Pay continues to be outstripped by surging inflation, with total wages including bonuses up 5.9 per cent – but down by 4.1 per cent when headline CPI is taken into account.
Worryingly for the Bank of England, which is trying to keep a lid on prices, regular private sector wages were increasing faster than expected at 6.9 per cent.
Pay continues to be outstripped by surging inflation, with total wages including bonuses down by 4.1 per cent when headline CPI is taken into account


Jeremy Hunt today hailed figures showing the jobs market defying the economic slowdown – but real-terms wages are still tumbling and long-term sickness has hit a new record
Mr Hunt said: ‘While unemployment remains close to historic lows, rising prices continue to eat into pay cheques which is why halving inflation this year is one of our top economic priorities.

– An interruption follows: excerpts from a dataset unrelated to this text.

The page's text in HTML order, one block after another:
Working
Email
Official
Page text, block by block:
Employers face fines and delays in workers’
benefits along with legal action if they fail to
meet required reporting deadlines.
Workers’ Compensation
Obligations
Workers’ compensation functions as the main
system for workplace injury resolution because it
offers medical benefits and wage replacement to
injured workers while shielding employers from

‘To help families in the meantime, we are making work pay with a record increase in the National Living Wage, while providing cost of living support worth an average of £3,300 per household this year and last, funded through windfall taxes on energy profits.’
The ONS said the dip in vacancies reflects ‘uncertainty across industries, as survey respondents continue to cite economic pressures as a factor in holding back on recruitment’.

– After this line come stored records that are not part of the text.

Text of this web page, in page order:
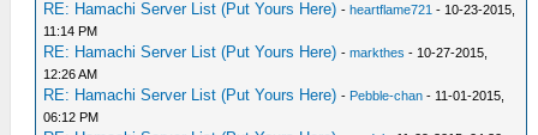
RE: Hamachi Server List (Put Yours Here) -heartflame721 - 10-23-2015,
11:14 PM
RE: Hamachi Server List (Put Yours Here) -markthes - 10-27-2015,
12:26 AM
RE: Hamachi Server List (Put Yours Here) - Pebble-chan - 11-01-2015,
06:12 PM

Director of economic statistics Darren Morgan said: ‘With the number of people neither working nor looking for a job down again, there were rises in both those in work and those actively looking for a job. However, while the group outside the labour market – termed ‘economically inactive’ – fell, the number among them who were long-term sick rose to a new record high.
‘Job vacancies have fallen again but remain at very high levels. Meanwhile pay continues to grow more slowly than prices, so earnings are still falling in real terms, although the gap between public and private sector earnings growth continues to narrow.

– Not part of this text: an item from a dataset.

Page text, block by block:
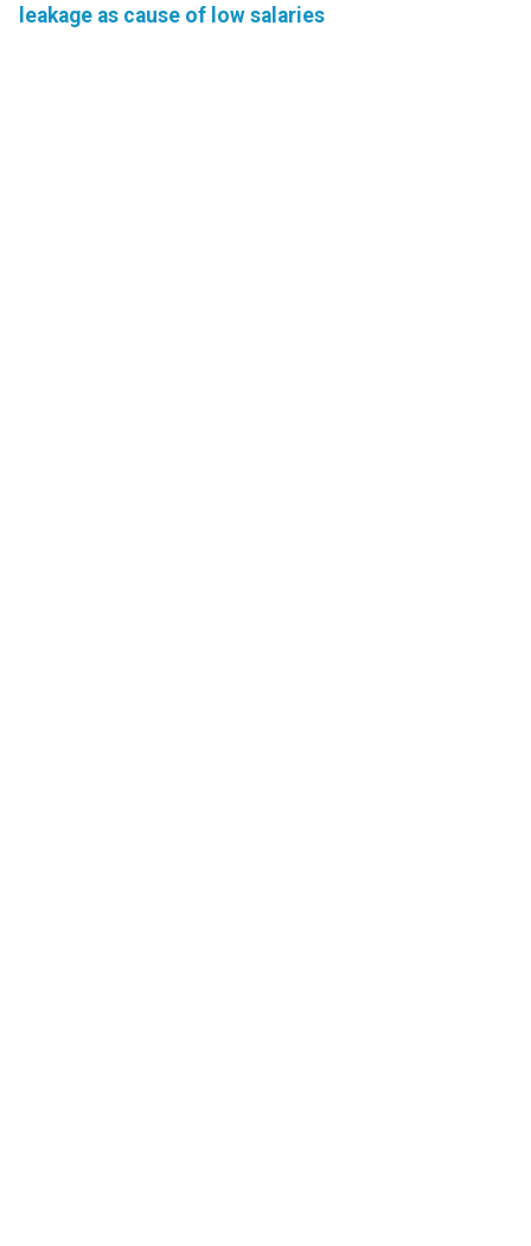
leakage as cause of low salaries

‘The number of days lost to strikes picked up again in February, after January’s sharp fall, albeit not to the levels seen before Christmas. Once again education was the most affected sector, accounting for over three-fifths of the total.’
Employment minister Guy Opperman said: “Helping more people into work will deliver on our priority to halve inflation and grow the economy, while tackling labour shortages.
‘Today’s figures are encouraging, and I remain focused on supporting those on the lowest incomes to progress in work and build a steady and sustainable future.’